My introduction to quantitative portfolio optimization happened during my undergraduate years, inspired by Attilio Meucci’s Risk and Asset Allocation and the convex optimization teachings of Diamond and Boyd at Stanford. With enthusiasm and perhaps more confidence than expertise, I created my first “optimal” portfolio. What struck me most was the disconnect between theory and accessibility. Modern Portfolio Theory had been established since 1990, yet the optimization tools remained largely locked behind proprietary software.

Nevertheless, only a few comprehensive software models are available publicly to use, study, or modify.

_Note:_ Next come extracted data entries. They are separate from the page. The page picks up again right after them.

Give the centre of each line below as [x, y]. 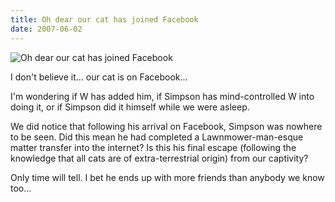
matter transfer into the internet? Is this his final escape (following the [153, 147]
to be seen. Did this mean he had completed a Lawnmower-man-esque [157, 137]
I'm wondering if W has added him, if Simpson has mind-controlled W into [162, 96]
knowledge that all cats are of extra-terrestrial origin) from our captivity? [159, 158]
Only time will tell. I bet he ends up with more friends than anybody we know [167, 177]
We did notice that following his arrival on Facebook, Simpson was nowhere [166, 126]
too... [21, 188]
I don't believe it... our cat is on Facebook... [99, 77]
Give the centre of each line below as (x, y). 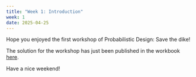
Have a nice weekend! (33, 69)
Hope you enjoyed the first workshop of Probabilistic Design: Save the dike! (98, 40)
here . (12, 57)
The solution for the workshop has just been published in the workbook (93, 51)
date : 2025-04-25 (28, 23)
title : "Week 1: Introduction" (45, 12)
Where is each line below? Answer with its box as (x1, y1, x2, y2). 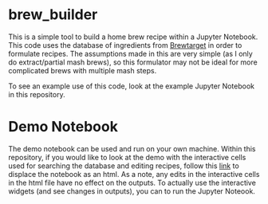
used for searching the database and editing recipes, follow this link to (8, 161, 239, 171)
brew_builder (8, 6, 98, 24)
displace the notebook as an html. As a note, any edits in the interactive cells (8, 169, 260, 178)
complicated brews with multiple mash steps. (8, 65, 157, 75)
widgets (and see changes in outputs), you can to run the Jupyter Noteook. (8, 186, 255, 196)
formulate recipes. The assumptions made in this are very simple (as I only (8, 49, 253, 58)
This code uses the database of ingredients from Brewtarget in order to (8, 40, 242, 49)
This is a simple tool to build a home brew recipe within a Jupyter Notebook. (8, 32, 258, 41)
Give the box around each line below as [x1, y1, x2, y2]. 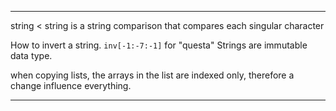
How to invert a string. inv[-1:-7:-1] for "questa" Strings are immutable [10, 39, 308, 51]
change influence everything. [10, 80, 132, 91]
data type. [10, 50, 53, 61]
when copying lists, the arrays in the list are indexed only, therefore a [10, 69, 295, 81]
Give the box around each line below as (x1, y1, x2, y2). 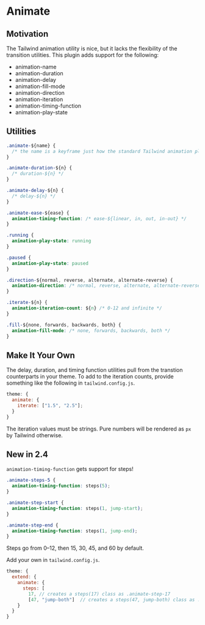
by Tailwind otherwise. (6, 431, 63, 438)
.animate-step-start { (6, 500, 64, 506)
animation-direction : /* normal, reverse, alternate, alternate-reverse (12, 283, 201, 289)
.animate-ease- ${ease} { (6, 210, 70, 216)
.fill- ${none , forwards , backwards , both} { (6, 322, 121, 328)
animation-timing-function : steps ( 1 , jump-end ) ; (12, 528, 138, 534)
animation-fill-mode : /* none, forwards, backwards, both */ (12, 327, 171, 334)
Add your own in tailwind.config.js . (6, 557, 100, 564)
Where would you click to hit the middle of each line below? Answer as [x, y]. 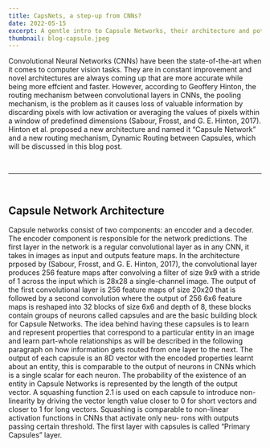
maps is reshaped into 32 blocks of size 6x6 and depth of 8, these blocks [130, 307]
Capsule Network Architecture [86, 210]
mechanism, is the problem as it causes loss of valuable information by [126, 104]
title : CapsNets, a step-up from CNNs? [75, 16]
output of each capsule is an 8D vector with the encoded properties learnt [131, 358]
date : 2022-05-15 [37, 23]
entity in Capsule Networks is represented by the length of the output [123, 384]
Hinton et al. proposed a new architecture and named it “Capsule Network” [132, 129]

We tackle this issue by engineering practical tools for asset allocation and implementing them in the Python programming language.

This gap inspired what would eventually become a published as: A Python integration of practical asset allocation based on modern portfolio theory and its advancements.

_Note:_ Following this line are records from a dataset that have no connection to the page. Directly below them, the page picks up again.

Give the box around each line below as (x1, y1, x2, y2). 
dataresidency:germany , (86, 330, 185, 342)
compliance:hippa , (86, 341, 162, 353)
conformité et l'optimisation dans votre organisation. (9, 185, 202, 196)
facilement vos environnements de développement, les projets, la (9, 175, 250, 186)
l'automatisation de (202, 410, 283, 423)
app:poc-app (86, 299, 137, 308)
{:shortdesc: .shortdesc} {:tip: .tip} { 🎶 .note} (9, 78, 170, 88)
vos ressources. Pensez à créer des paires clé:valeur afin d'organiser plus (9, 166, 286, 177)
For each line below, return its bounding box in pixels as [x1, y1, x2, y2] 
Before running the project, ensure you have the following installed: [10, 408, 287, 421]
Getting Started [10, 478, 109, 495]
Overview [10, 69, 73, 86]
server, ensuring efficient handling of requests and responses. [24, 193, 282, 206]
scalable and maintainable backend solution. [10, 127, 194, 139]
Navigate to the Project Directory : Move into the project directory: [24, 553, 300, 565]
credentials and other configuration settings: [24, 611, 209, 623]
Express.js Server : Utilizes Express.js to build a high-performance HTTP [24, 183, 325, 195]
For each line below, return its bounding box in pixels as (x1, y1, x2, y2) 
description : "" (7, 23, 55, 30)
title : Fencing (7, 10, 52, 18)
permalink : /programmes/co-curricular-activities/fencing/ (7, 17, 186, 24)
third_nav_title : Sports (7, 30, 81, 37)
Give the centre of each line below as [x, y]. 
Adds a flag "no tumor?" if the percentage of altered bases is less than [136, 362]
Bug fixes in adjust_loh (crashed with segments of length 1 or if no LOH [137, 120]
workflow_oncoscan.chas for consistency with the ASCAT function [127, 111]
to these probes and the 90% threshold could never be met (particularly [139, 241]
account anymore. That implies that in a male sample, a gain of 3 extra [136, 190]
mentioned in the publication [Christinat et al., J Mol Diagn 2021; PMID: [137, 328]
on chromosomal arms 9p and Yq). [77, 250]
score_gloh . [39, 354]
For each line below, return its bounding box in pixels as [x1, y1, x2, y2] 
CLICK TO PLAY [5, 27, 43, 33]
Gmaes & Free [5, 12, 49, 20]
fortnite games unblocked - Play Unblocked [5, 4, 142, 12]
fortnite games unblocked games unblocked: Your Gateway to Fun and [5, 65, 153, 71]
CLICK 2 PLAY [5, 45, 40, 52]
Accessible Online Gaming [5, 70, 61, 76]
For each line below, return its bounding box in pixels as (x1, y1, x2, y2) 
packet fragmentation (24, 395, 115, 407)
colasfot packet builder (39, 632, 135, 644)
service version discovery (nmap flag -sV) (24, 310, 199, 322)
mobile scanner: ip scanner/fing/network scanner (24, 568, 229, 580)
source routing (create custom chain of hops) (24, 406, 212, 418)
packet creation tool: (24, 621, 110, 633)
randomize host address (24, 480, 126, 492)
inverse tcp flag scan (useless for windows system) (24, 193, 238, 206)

My approach centered on a simple philosophy:

The focus is to keep the tools simple enough for interested practitioners to understand the underlying theory yet provide adequate numerical solutions.

Today, the landscape has evolved dramatically. Projects like PyPortfolioOpt and Riskfolio-Lib have established themselves as sophisticated open-source alternatives, far surpassing my early efforts in both scope and sophistication. Despite its limitations, the project yielded several meaningful insights: Efficient Frontier Visualization First I set out to visualize Modern Portfolio Theory’s fundamental principle—the risk-return tradeoff that drives optimization decisions. This scatter plot showing the efficient frontier demonstrates said core concept. Benchmark vs Optimized Results The results of my first optimization: maintaining a 9.386% return while reducing volatility from 14.445% to 5.574%, effectively tripling the Sharpe ratio from 0.650 to 1.684. Risk Aversion Parameter Effects By varying the risk aversion parameter (gamma), the framework successfully adapted to different investor profiles, showcasing the flexibility of the optimization approach. This efficient frontier plot with different gamma values illustrates how the optimization framework adapts to different investor risk preferences. Out-of-Sample Performance Perhaps most importantly, out-of-sample testing across diverse market conditions—including the 2018 bear market and 2019 bull market—demonstrated consistent CVaR reduction and improved risk-adjusted returns.

We demonstrate how even in an environment with high correlation, achieving a competitive return with a lower expected shortfall and lower excess risk than the given benchmark over multiple periods is possible.

Looking back, the project feels embarrassingly naive—and surprisingly foundational. While it earned some recognition at the time, it now serves as a valuable reminder: sometimes the best foundation is built before you know enough to doubt yourself.